This day, July 28 is carved in history as the day 146 passengers and six crew boarded an Air Blue plane to Islamabad Pakistan. They arrived in heavy rain going the wrong direction and flew into a hillside. They arrived, but they went up in a cloud of blue fire and black smoke. They arrived, but the families who were waiting for them in 2010 will be waiting forever.

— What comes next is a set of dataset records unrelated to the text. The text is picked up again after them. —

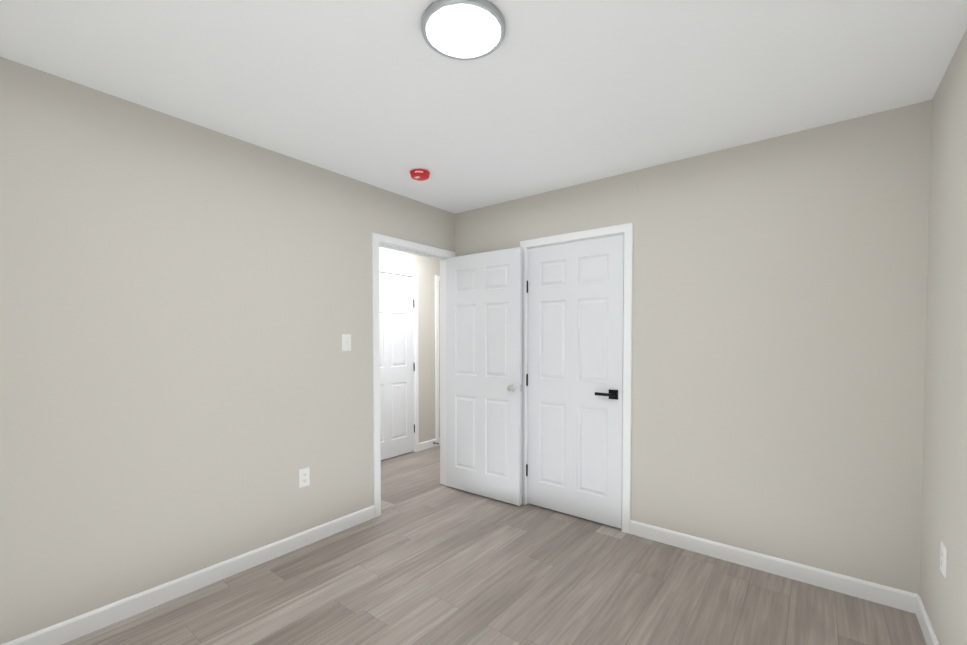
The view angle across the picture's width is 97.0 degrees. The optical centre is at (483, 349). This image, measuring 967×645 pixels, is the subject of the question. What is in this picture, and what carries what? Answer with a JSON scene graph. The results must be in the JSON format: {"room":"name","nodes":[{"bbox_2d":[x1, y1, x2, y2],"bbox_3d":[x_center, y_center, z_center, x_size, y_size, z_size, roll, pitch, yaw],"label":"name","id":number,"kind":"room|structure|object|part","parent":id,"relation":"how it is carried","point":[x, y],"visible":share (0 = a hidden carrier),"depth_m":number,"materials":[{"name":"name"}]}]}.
{"room":"empty bedroom","nodes":[
{"label":"empty bedroom","id":0,"kind":"room"},
{"bbox_2d":[0,57,454,644],"bbox_3d":[-1.309,0.036,2.603,0.120,2.440,3.517,1,2,38],"label":"wall","id":1,"kind":"structure","parent":0,"point":[186,383],"depth_m":2.13,"materials":[{"name":"grey paint"}]},
{"bbox_2d":[1,505,374,644],"bbox_3d":[-1.563,1.221,2.198,0.013,0.092,2.458,1,2,38],"label":"baseboard","id":2,"kind":"structure","parent":1,"relation":"attached to","point":[65,631],"depth_m":2.19,"materials":[{"name":"white wood"}]},
{"bbox_2d":[299,467,309,487],"bbox_3d":[-1.143,0.816,2.732,0.008,0.117,0.072,1,2,38],"label":"electrical outlet plate","id":3,"kind":"object","parent":1,"relation":"attached to","point":[304,477],"visible":1,"depth_m":2.73,"materials":[{"name":"white plastic"}]},
{"bbox_2d":[342,334,350,350],"bbox_3d":[-0.942,-0.048,2.960,0.019,0.117,0.072,1,2,38],"label":"switch plate","id":4,"kind":"object","parent":1,"relation":"attached to","point":[346,342],"visible":1,"depth_m":2.96,"materials":[{"name":"white plastic"}]},
{"bbox_2d":[372,232,455,517],"bbox_3d":[-0.583,0.184,3.541,0.152,2.097,0.906,1,2,38],"label":"trim","id":5,"kind":"structure","parent":1,"relation":"attached to","point":[394,243],"depth_m":3.21,"materials":[{"name":"white wood"}]},
{"bbox_2d":[446,247,527,505],"bbox_3d":[0.006,0.210,3.583,0.788,2.020,0.172,1,2,37],"label":"bedroom door","id":6,"kind":"structure","parent":1,"relation":"in","point":[483,373],"depth_m":3.53,"materials":[{"name":"white wood"}]},
{"bbox_3d":[0.242,0.300,3.387,0.054,0.054,0.139,1,2,37],"label":"handle","id":7,"kind":"part","parent":6,"relation":"part of","materials":[{"name":"silver metal"}]},
{"bbox_3d":[0.355,0.232,3.403,0.012,1.552,0.042,1,2,38],"label":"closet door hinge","id":8,"kind":"part","parent":6,"relation":"part of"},
{"bbox_2d":[379,247,439,442],"bbox_3d":[-1.729,0.004,3.888,0.120,2.440,5.270,1,2,38],"label":"wall","id":9,"kind":"structure","parent":0,"point":[427,269],"depth_m":5.12,"materials":[{"name":"grey paint"}]},
{"bbox_2d":[379,272,413,459],"bbox_3d":[-1.040,0.182,4.667,0.087,2.020,0.765,1,2,38],"label":"hall door","id":10,"kind":"structure","parent":9,"relation":"in","point":[396,373],"depth_m":4.77,"materials":[{"name":"white wood"}]},
{"bbox_2d":[379,266,418,451],"bbox_3d":[-1.087,0.155,4.704,0.136,2.097,0.894,1,2,38],"label":"trim","id":11,"kind":"structure","parent":9,"relation":"attached to","point":[394,271],"depth_m":4.98,"materials":[{"name":"white wood"}]},
{"bbox_2d":[419,438,439,450],"bbox_3d":[-0.449,1.139,5.452,0.013,0.092,1.033,1,2,38],"label":"baseboard","id":12,"kind":"structure","parent":9,"relation":"attached to","point":[426,445],"depth_m":5.14,"materials":[{"name":"white wood"}]},
{"bbox_2d":[435,275,439,445],"bbox_3d":[-0.349,0.134,5.555,0.016,2.097,0.774,1,2,38],"label":"trim","id":13,"kind":"structure","parent":9,"relation":"attached to","point":[437,279],"depth_m":5.26,"materials":[{"name":"white wood"}]},
{"bbox_2d":[0,0,966,213],"bbox_3d":[-0.063,-1.233,2.561,4.340,0.100,5.270,1,2,38],"label":"ceiling","id":14,"kind":"structure","parent":0,"point":[548,95],"depth_m":1.81,"materials":[{"name":"white paint"}]},
{"bbox_2d":[410,169,429,180],"bbox_3d":[-0.422,-1.170,2.867,0.142,0.042,0.132,1,2,38],"label":"smoke detector","id":15,"kind":"object","parent":14,"relation":"attached to","point":[420,174],"visible":1,"depth_m":2.83,"materials":[{"name":"red plastic"}]},
{"bbox_2d":[421,0,504,59],"bbox_3d":[-0.072,-1.142,1.537,0.300,0.032,0.300,1,2,38],"label":"ceiling light","id":16,"kind":"object","parent":14,"relation":"in","point":[464,29],"visible":0.98,"depth_m":1.50,"materials":[{"name":"grey glass"}]},
{"bbox_2d":[62,445,926,644],"bbox_3d":[-0.063,1.296,2.624,4.340,0.080,5.270,1,2,38],"label":"floor","id":17,"kind":"structure","parent":0,"point":[426,557],"depth_m":2.21,"materials":[{"name":"brown wood"}]},
{"bbox_2d":[455,100,931,593],"bbox_3d":[0.957,0.026,2.992,2.980,2.440,0.120,1,2,38],"label":"wall","id":18,"kind":"structure","parent":0,"point":[779,331],"depth_m":2.37,"materials":[{"name":"grey paint"}]},
{"bbox_2d":[527,234,623,528],"bbox_3d":[0.647,0.220,3.155,0.761,2.020,0.084,1,2,38],"label":"closet door","id":19,"kind":"structure","parent":18,"relation":"in","point":[575,352],"depth_m":3.14,"materials":[{"name":"white wood"}]},
{"bbox_3d":[0.853,0.310,2.974,0.151,0.066,0.049,1,2,38],"label":"handle","id":20,"kind":"part","parent":19,"relation":"part of","materials":[{"name":"black metal"}]},
{"bbox_2d":[520,222,632,533],"bbox_3d":[0.682,0.193,3.200,0.890,2.097,0.136,1,2,38],"label":"trim","id":21,"kind":"structure","parent":18,"relation":"attached to","point":[626,229],"depth_m":2.92,"materials":[{"name":"white wood"}]},
{"bbox_2d":[630,520,908,611],"bbox_3d":[1.530,1.213,2.492,1.347,0.092,0.013,1,2,38],"label":"baseboard","id":22,"kind":"structure","parent":18,"relation":"attached to","point":[870,591],"depth_m":2.39,"materials":[{"name":"white wood"}]},
{"bbox_2d":[919,28,966,644],"bbox_3d":[1.602,0.069,1.298,0.120,2.440,5.270,1,2,38],"label":"wall","id":23,"kind":"structure","parent":0,"point":[944,508],"depth_m":1.70,"materials":[{"name":"grey paint"}]},
{"bbox_2d":[909,592,938,644],"bbox_3d":[1.048,1.257,0.724,0.013,0.092,3.397,1,2,38],"label":"baseboard","id":24,"kind":"structure","parent":23,"relation":"attached to","point":[916,606],"depth_m":1.93,"materials":[{"name":"white wood"}]},
{"bbox_2d":[940,541,946,577],"bbox_3d":[1.807,0.823,1.684,0.008,0.117,0.072,1,2,38],"label":"electrical outlet plate","id":25,"kind":"object","parent":23,"relation":"attached to","point":[943,557],"visible":1,"depth_m":1.67,"materials":[{"name":"white plastic"}]}
]}

Airblue Flight 202 was a scheduled domestic passenger flight which crashed on 28 July 2010. We can remember the crash, and write it on our calendars to remember the event again next year, and the year after that. Our remembrance, unlike all the kings horses and all the kings men, will not put together those who were lost; but it will give us an opportunity to also recall the report of the crash. That report is notorious now; it was missing transcripts, black box recordings, and evidence. It was repudiated by the Peshawar High Court, a landmark pronouncement in itself. The lack of transparency, the lack of scholarship and truth has consequences in future Airblue and Pakistan flights. This is because, in order to fix the problems, problems must be reviewed, analyzed, taken apart, studied, examined in the clear light of day. Problems are opportunities for correction. The examination of such flaws is the only way that future tragedies can be prevented.
It is probably the saddest thing of all that the problems on this flight could have been prevented with adequate CRM (crew resource management) training. Simply put, CRM is methodology designed to improve efficiency. A crew well-trained in CRM knows how to step up and handle issues when the pilot in control has lost touch, as it appears happened on Flight 202.
We can only hope that Air Blue and other Pakistani air carriers are now undergoing adequate CRM training that will give flight crews procedures that will enable them to survive.
To the families who lost loved ones and friends in this tragedy, let us all again make our condolences. We can only hope that time will ease your loss.